Material for this exercise –

##########

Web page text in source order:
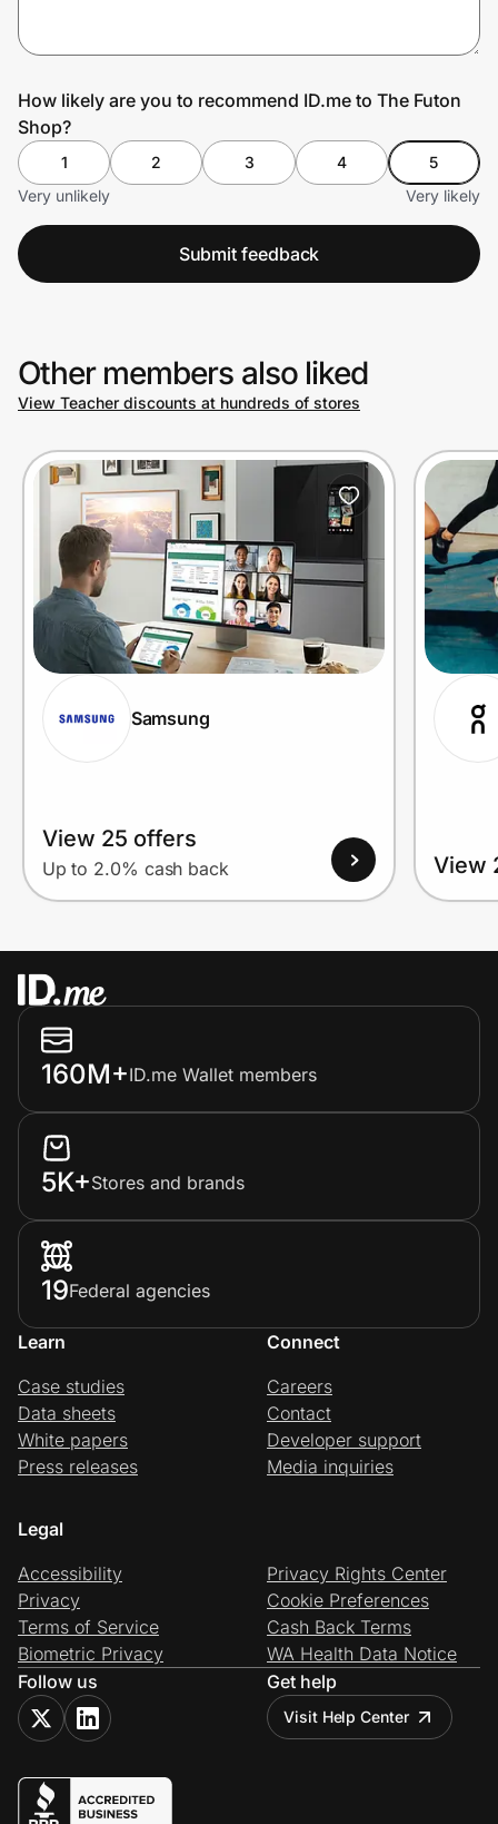
How likely are you to recommend ID.me to The Futon
Shop?
1 2 3 4
5
Very unlikely
Very likely
Submit feedback
Other members also liked
View Teacher discounts at hundreds of stores
Samsung
View 25 offers
Up to 2.0% cash back View
160M+ID.me Wallet members
5K+Stores and brands
19Federal agencies
Learn
Case studies
Data sheets
White papers
Press releases
Connect
Careers
Contact
Developer support
Media inquiries
Legal
Accessibility
Privacy
Terms of Service
Biometric Privacy
Privacy Rights Center
Cookie Preferences
Cash Back Terms
WA Health Data Notice
Follow us
Get help
Visit Help Center

##########

What the task requires –
Which lines of the data contain the string "Privacy"? Copy each one.

Output below –
Privacy
Biometric Privacy
Privacy Rights Center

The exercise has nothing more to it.